NON-FARM PAYROLLS EXCEED 200,000 FOR THIRD TIME IN FOUR MONTHS... Even though employment data falls under the realm of fundamental analysis, we can plot the data on a chart to give it a technical flavor. Chart 5 shows monthly non-farm payrolls over the last ten years. This chart is pretty easy to decipher. The economy is moving in the right direction when non-farm payrolls are positive (growing), and in the wrong direction when negative. Non-farm payrolls have been positive for well over two years and the 12 month average is 150,000. It is, however, worth noting that non-farm payrolls exceeded 200,000 for three of the last four months. We have yet to see non-farm payrolls exceed 300K, but the cup is half full right now and remains so as long as payroll growth does to plunge back below 100K, which happened in May 2012 and June 2011. Chart 6 shows initial jobless claims moving lower in 2013 with the four week average hitting its lowest level since early 2008.

Chart 5

Chart 6

Note that these charts were created using a Pro account at Stockcharts.com. PRO accounts allow users to upload data and create up to 10 custom securities. Unfortunately, this chart is a static image and cannot be shared. Despite this drawback, I think the chart and analysis add value to the market message. This data is available for free at the St Louis Fed website(https://research.stlouisfed.org/fred2/).

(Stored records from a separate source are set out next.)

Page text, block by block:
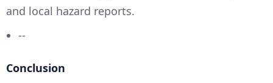
and local hazard reports.
--
Conclusion
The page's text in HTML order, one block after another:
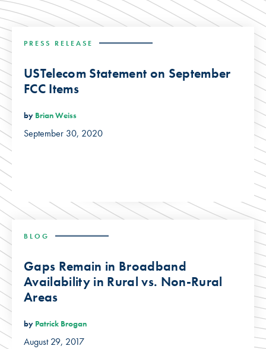
PRESS RELEASE
USTelecom Statement on September
FCC Items
by Brian Weiss
September 30, 2020
BLOG
Gaps Remain in Broadband
Availability in Rural vs. Non-Rural
Areas
by Patrick Brogan
August 29, 2017
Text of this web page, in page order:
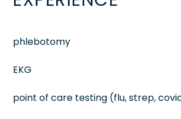
phlebotomy
EKG
point of care testing (flu, strep,
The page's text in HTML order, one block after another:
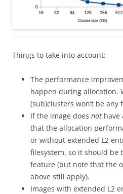
Things to take into account:
The performance
happen during allocation.
(sub)clusters won’t be any
If the image does not have
that the allocation
or without extended L2
filesystem, so it should be
feature (but note that the
above still apply).
Images with extended L2
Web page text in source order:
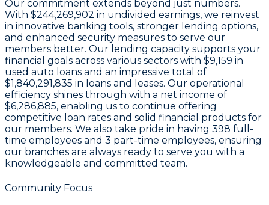
Our commitment extends beyond just numbers.
With $244,269,902 in undivided earnings, we reinvest
in innovative banking tools, stronger lending options,
and enhanced security measures to serve our
members better. Our lending capacity supports your
financial goals across various sectors with $9,159 in
used auto loans and an impressive total of
$1,840,291,835 in loans and leases. Our operational
efficiency shines through with a net income of
$6,286,885, enabling us to continue offering
competitive loan rates and solid financial products for
our members. We also take pride in having 398 full-
time employees and 3 part-time employees, ensuring
our branches are always ready to serve you with a
knowledgeable and committed team.
Community Focus
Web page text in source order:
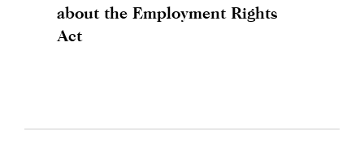
about the Employment Rights
Act
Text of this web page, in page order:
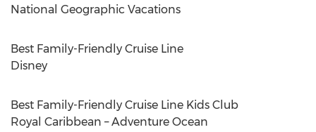
National Geographic Vacations
Best Family-Friendly Cruise Line
Disney
Best Family-Friendly Cruise Line Kids Club
Royal Caribbean – Adventure Ocean
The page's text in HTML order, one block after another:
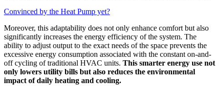
Convinced by the Heat Pump yet?
Moreover, this adaptability does not only enhance comfort but also
significantly increases the energy efficiency of the system. The
ability to adjust output to the exact needs of the space prevents the
excessive energy consumption associated with the constant on-and-
off cycling of traditional HVAC units. This smarter energy use not
only lowers utility bills but also reduces the environmental
impact of daily heating and cooling.
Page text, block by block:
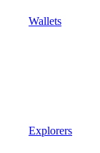
Wallets
Explorers
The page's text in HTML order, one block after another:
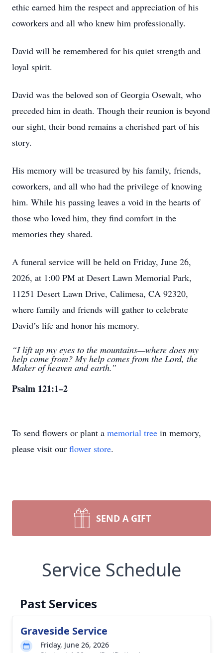
ethic earned him the respect and appreciation of his
coworkers and all who knew him professionally.
David will be remembered for his quiet strength and
loyal spirit.
David was the beloved son of Georgia Osewalt, who
preceded him in death. Though their reunion is beyond
our sight, their bond remains a cherished part of his
story.
His memory will be treasured by his family, friends,
coworkers, and all who had the privilege of knowing
him. While his passing leaves a void in the hearts of
those who loved him, they find comfort in the
memories they shared.
A funeral service will be held on Friday, June 26,
2026, at 1:00 PM at Desert Lawn Memorial Park,
11251 Desert Lawn Drive, Calimesa, CA 92320,
where family and friends will gather to celebrate
David’s life and honor his memory.
“I lift up my eyes to the mountains—where does my
help come from? My help comes from the Lord, the
Maker of heaven and earth.”
Psalm 121:1–2
To send flowers or plant a memorial tree in memory,
please visit our flower store.
SEND A GIFT
Service Schedule
Past Services
Graveside Service
Friday, June 26, 2026
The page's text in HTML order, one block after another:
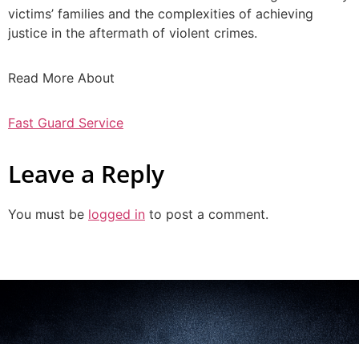
victims’ families and the complexities of achieving
justice in the aftermath of violent crimes.
Read More About
Fast Guard Service
Leave a Reply
You must be logged in to post a comment.
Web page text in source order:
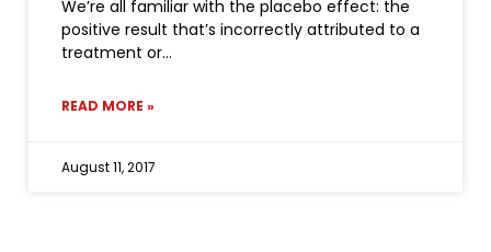
We’re all familiar with the placebo effect: the
positive result that’s incorrectly attributed to a
treatment or
READ MORE »
August 11, 2017
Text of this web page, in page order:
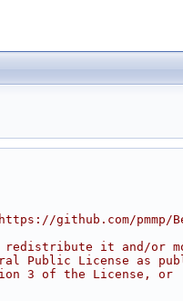
github.com/pmmp/
redistribute it and/or
Public License as
3 of the License, or
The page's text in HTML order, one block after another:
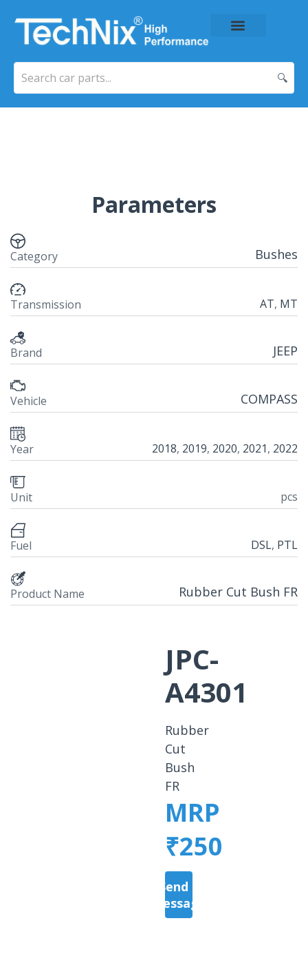
🔍
Parameters
Category Bushes
Transmission AT, MT
Brand JEEP
Vehicle COMPASS
Year 2018, 2019, 2020, 2021, 2022
Unit pcs
Fuel DSL, PTL
Product Name Rubber Cut Bush FR
JPC-
A4301
Rubber
Cut
Bush
FR
MRP
₹250
Send a
Message
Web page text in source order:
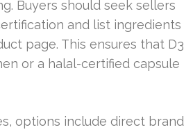
Buyers should seek sellers
and list ingredients
page. This ensures that D3
or a halal-certified capsule
options include direct brand
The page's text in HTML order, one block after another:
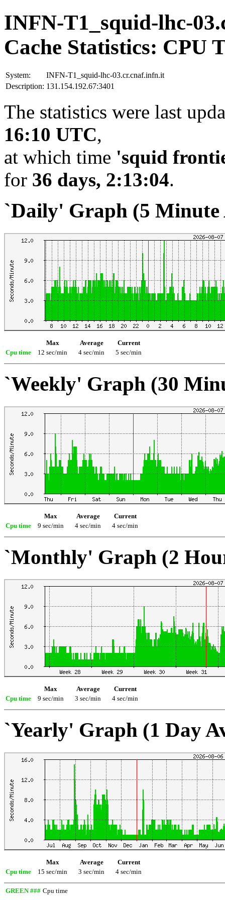
INFN-T1_squid-lhc-
Cache Statistics: CPU
System:
INFN-T1_squid-lhc-03.cr.cnaf.infn.it
Description: 131.154.192.67:3401
The statistics were last
16:10 UTC,
at which time 'squid
for 36 days, 2:13:04.
`Daily' Graph (5 Minute
Max Average
Current
Cpu time
12 sec/min 4 sec/min 5 sec/min
`Weekly' Graph (30
Max Average
Current
Cpu time
9 sec/min 4 sec/min 4 sec/min
`Monthly' Graph (2
Max Average
Current
Cpu time
9 sec/min 3 sec/min 4 sec/min
`Yearly' Graph (1 Day
Max Average
Current
Cpu time
15 sec/min 3 sec/min 4 sec/min
GREEN ### Cpu time
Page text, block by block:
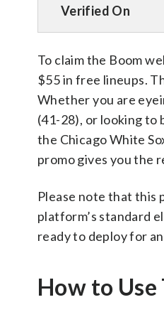
Verified On
To claim the Boom
$55 in free lineups.
Whether you are
(41-28), or looking to
the Chicago White
promo gives you the
Please note that this
platform’s standard
ready to deploy for
How to Use
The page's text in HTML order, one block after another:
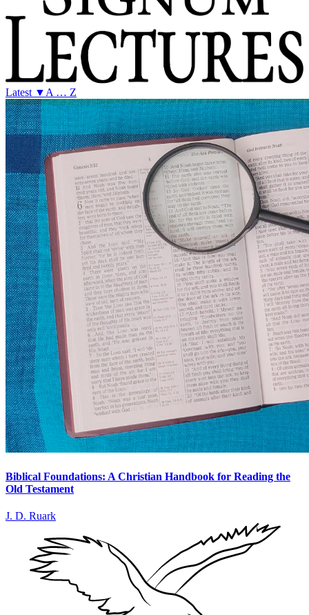
Latest ▼ A … Z
Biblical Foundations: A Christian Handbook for Reading the
Old Testament
J. D. Ruark
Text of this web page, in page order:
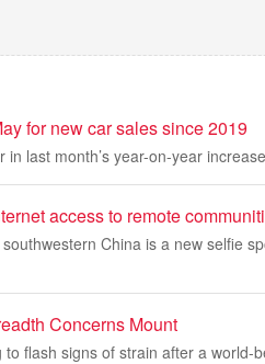
for new car sales since 2019
last month’s year-on-year
access to remote
China is a new selfie
Concerns Mount
flash signs of strain after a world-
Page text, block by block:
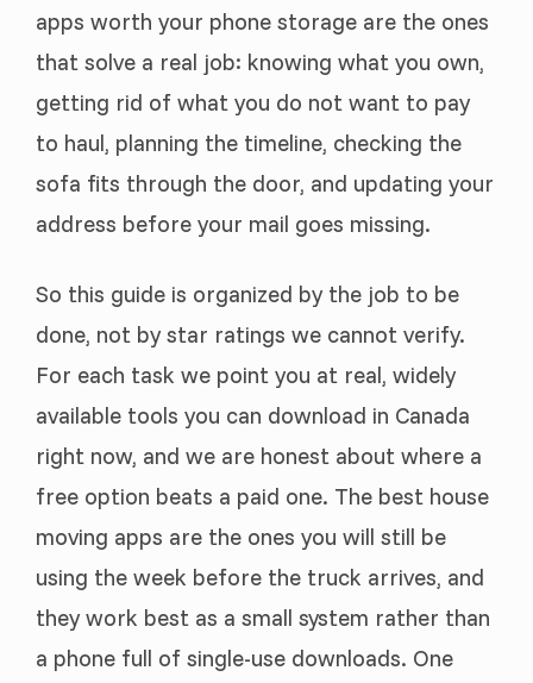
apps worth your phone storage are the ones
that solve a real job: knowing what you own,
getting rid of what you do not want to pay
to haul, planning the timeline, checking the
sofa fits through the door, and updating your
address before your mail goes missing.
So this guide is organized by the job to be
done, not by star ratings we cannot verify.
For each task we point you at real, widely
available tools you can download in Canada
right now, and we are honest about where a
free option beats a paid one. The best house
moving apps are the ones you will still be
using the week before the truck arrives, and
they work best as a small system rather than
a phone full of single-use downloads. One

SPOT LIGHT CRUDE HITS KEY RETRACEMENT... Oil used to enjoy a positive correlation with the stock market because it was viewed as a risk-on asset. Oil also benefitted when the Euro was viewed as a risk-on asset and the Dollar as a risk-off asset (safe haven). Back in the day, oil would surge along with the Euro and stock market. The relationship between oil and the stock market changed when the Dollar reneged on the deal and became positively correlated with the stock market over the last five weeks. Oil retained its negative correlation with the Dollar and suffered. In fact, there has been a strong negative correlation between oil and the Dollar since May 2012. The indicator window on chart 7 shows Spot Light Crude ($WTIC) in black and the US Dollar Index ($USD) in green. These two have bee mirror images since May (blue arrow). This means the recent breakout and uptrend in the Dollar are negative for oil. Despite this negative overhang, notice that Spot Light Crude is trading near trend line support and at the 62% retracement. This puts oil at a rather interesting juncture, especially with the stock market so strong and the employment picture improving. Overall Crude has gone nowhere since May 2012 as a large triangle takes shape. The blue dotted line marks the mid point of this triangle and $WTIC is trading just above this midpoint.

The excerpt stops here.